The squadron has onerous responsibilities such as operating in close conjunction with the Navy and the Army. Air Chief Marshal RKS Bhadauria, Chief of Air Staff of Indian Air Force, said the squadron will act as air defence for the southern peninsula. “Its importance increases in view of some of the critical national assets located in the region,” he added.

The Tigerssharks squadron, formed in 1969, was home to Sukhoi-7 aircraft and it later hosted ground attack MiG-27 aircraft. Sukhoi-30 MKIs are the backbone of IAF and being built by Hindustan Aeronautics Ltd.

It is one of the fourth generations of the most advanced fighter aircraft. It is capable of carrying out a variety of missions like ground attack and sea attack.

BrahMos missile is the world’s deadliest cruise missile. Equipped with this missile, the Sukhoi-30 MKI can attack a missile flying faster than the wind at a distance of 250 to 300 km Responding to a question at a press conference later, on whether the presence of China in the Indian Ocean posed a threat to India, he said we should not look at it from that perspective.

“The ocean is meant for freedom of navigation. If a country is interested in a particular area, it was more for freedom of navigation. The nations are interested in the protection of their merchant ships,” he added. To another question on the possibility of a war in the near future, Bipin Rawat said it is very difficult to predict the scenario.

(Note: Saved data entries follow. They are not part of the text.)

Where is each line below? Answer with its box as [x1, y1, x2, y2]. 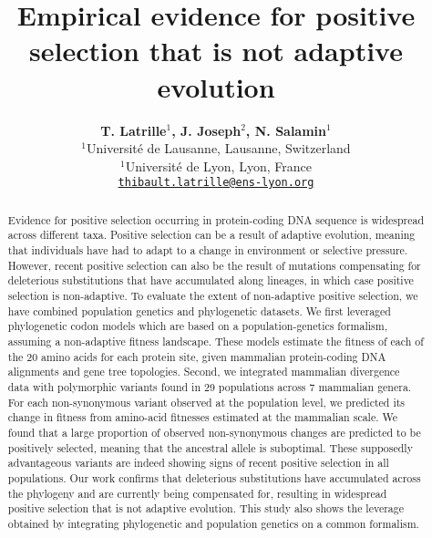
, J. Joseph [171, 120, 242, 140]
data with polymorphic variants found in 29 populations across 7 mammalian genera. [7, 378, 412, 394]
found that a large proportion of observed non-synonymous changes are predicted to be [7, 424, 421, 440]
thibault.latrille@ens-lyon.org [118, 176, 314, 190]
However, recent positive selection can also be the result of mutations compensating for [7, 257, 421, 273]
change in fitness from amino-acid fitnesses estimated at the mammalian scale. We [7, 409, 397, 425]
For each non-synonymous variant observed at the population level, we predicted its [7, 394, 406, 409]
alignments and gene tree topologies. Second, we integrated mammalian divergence [7, 364, 400, 379]
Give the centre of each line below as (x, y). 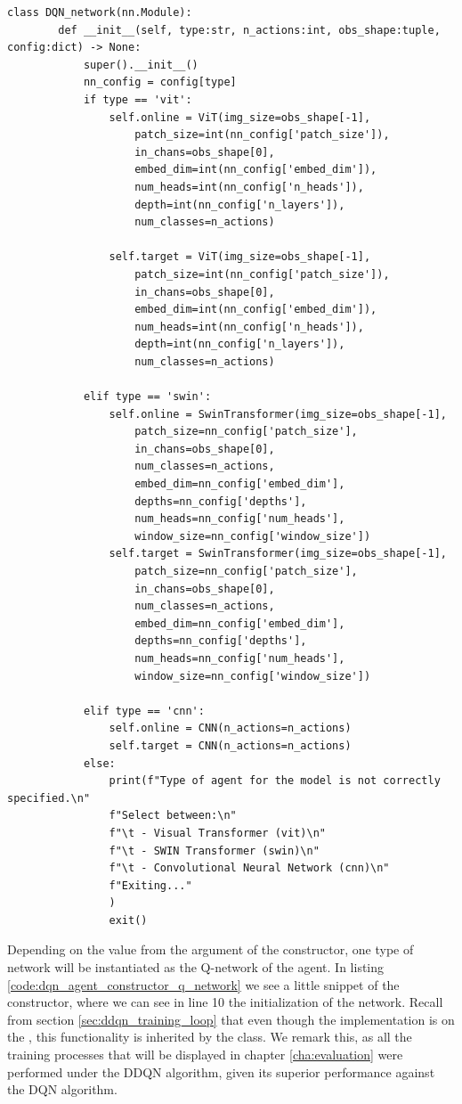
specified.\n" (49, 798)
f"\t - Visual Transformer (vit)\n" (217, 833)
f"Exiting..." (150, 885)
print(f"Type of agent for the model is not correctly (275, 781)
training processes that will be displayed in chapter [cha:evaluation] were (205, 1055)
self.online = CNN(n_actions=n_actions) (230, 728)
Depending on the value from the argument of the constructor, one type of (211, 949)
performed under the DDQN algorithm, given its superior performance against (221, 1071)
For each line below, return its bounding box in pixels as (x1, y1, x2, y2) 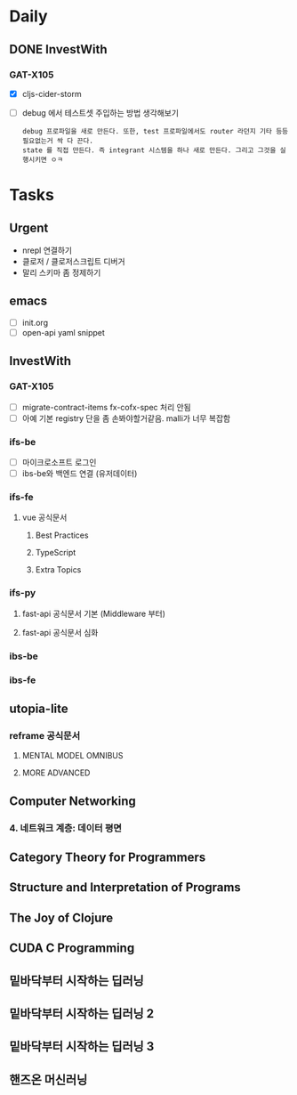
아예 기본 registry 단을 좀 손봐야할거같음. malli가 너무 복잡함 (21, 412, 231, 424)
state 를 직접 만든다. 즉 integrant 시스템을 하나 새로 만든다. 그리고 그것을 (21, 146, 277, 155)
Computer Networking (9, 793, 136, 808)
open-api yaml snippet (21, 327, 105, 337)
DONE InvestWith (9, 42, 108, 57)
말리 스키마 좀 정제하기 (21, 267, 101, 278)
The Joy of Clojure (9, 910, 114, 925)
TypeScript (35, 547, 76, 558)
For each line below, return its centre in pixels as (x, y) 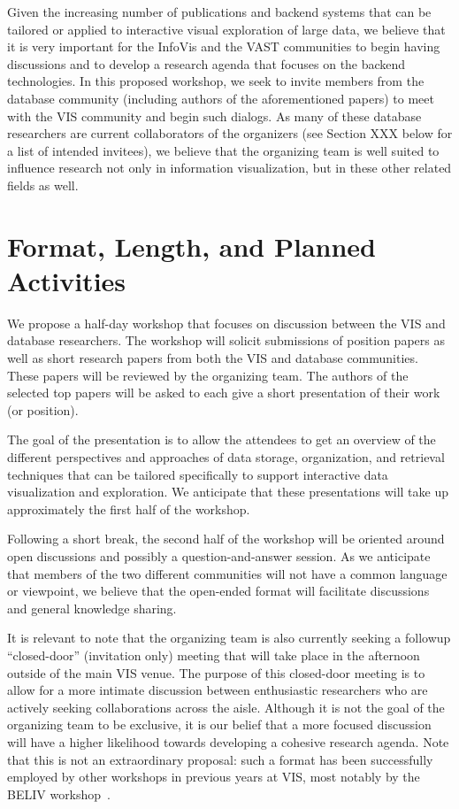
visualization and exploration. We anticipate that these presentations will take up (228, 492)
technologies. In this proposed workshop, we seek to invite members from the (216, 81)
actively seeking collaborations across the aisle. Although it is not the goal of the (226, 707)
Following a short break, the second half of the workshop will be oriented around (226, 539)
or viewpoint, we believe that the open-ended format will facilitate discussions (218, 591)
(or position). (43, 409)
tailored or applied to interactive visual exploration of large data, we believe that (226, 29)
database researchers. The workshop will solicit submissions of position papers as (226, 340)
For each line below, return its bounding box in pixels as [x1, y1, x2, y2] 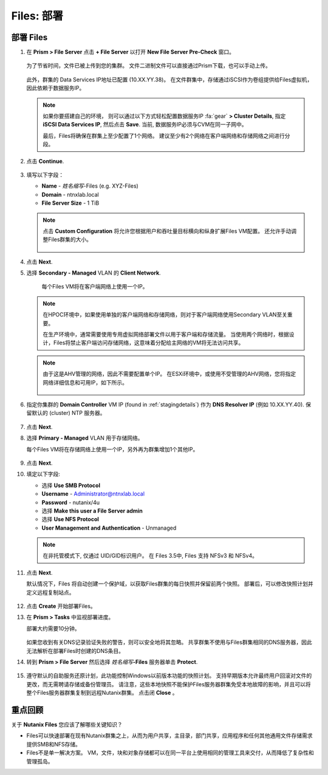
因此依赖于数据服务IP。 [26, 84, 85, 92]
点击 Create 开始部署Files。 [26, 603, 97, 610]
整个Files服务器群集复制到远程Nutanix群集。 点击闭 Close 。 [26, 689, 178, 697]
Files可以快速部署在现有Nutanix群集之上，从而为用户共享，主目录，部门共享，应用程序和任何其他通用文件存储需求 [26, 732, 313, 739]
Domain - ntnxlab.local [41, 191, 100, 198]
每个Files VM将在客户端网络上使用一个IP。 [41, 283, 148, 290]
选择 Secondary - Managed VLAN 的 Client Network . [26, 269, 161, 276]
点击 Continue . [26, 157, 64, 165]
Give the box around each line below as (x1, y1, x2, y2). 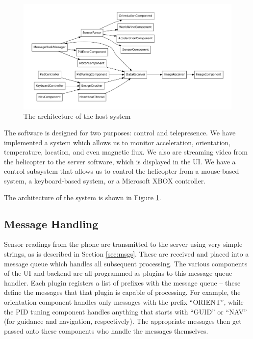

“But we are always prepared for any task that may be assigned to us,” he added.

Those present on the occasion included Vice Admiral Atul Kumar Jain, Flag Officer Commanding-in-Chief, Eastern Naval Command; Air Marshal Amit Tiwari, Air Officer Commanding-in-Chief, Southern Air Command; G Satheesh Reddy, Chairman, Defence Research and Development Organisation; and R Madhavan, Chairman cum Managing Director, Hindustan Aeronautics Limited.

On arrival, General Bipin Rawat was received by Group Captain Prajual Singh, Station Commander, Air Force Station, Thanjavur. Flight display of Tejas was conducted.